The diaper wars

Fascinating story on the diaper wars and efficiency:

… executives would not comment for this story, but the company is clearly aware of Quidsi. It started selling diapers in the summer of 2006, just a year after debuted. When Quidsi launched in July, adding an additional 25,000 products to their lineup, the site was strafed almost from the minute it went live by price bots dispatched by Amazon. Quidsi network operators watched in amazement as Amazon pinged their site to find out what they were charging for each of the 25,000 new items they initially offered, and then adjusted its prices accordingly. Bharara and Lore knew that would happen. “If we put something on sale, we usually see Amazon respond in a couple of hours,” says Bharara.

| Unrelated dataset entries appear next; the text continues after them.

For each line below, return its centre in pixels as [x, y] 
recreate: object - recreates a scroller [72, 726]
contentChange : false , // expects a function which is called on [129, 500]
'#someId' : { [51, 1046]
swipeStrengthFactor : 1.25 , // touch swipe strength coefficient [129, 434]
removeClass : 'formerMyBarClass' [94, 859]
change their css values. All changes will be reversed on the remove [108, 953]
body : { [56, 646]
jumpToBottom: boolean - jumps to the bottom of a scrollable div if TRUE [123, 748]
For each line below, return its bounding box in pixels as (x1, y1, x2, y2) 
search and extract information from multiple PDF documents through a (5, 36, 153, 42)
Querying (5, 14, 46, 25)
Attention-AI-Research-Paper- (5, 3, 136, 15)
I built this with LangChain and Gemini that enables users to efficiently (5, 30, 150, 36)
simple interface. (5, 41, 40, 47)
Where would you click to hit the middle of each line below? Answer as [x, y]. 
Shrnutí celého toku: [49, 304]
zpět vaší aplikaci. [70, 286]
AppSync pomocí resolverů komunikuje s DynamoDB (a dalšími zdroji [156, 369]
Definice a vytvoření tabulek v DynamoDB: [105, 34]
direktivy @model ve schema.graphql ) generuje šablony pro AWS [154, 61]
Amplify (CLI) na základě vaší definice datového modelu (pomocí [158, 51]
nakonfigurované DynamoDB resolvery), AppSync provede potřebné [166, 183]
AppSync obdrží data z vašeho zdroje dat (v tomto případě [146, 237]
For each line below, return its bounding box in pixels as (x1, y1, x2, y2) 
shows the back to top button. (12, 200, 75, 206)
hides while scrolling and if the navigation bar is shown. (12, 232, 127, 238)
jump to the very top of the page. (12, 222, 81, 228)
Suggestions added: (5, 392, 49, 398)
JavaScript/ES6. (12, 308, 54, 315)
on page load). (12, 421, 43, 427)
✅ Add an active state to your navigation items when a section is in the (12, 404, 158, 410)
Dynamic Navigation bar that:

Mick Mountz is CEO of Kiva Systems, the company that builds the orange robots in Quidsi's warehouses. He also worked at Webvan, the company that lost $1 billion from 1999 to 2001 trying to be the first to build an efficient online grocery store delivery system. “The problem with Webvan,” he says, “was figuring the economics inside the warehouse. Plastic buckets were getting routed all over, and it could take hours to fill one. We would put one tote into the conveyor system and it might pop out two and a half hours later with one tube of toothpaste. There were four and a half miles of conveyor belts in there.” So Mountz rethought the whole Web commerce issue as an efficiency problem. He believes Webvan would still be around if Kiva had existed in 1999. One of Kiva's other customers is Zappos. Amazon, as a whole, however, is not, yet. …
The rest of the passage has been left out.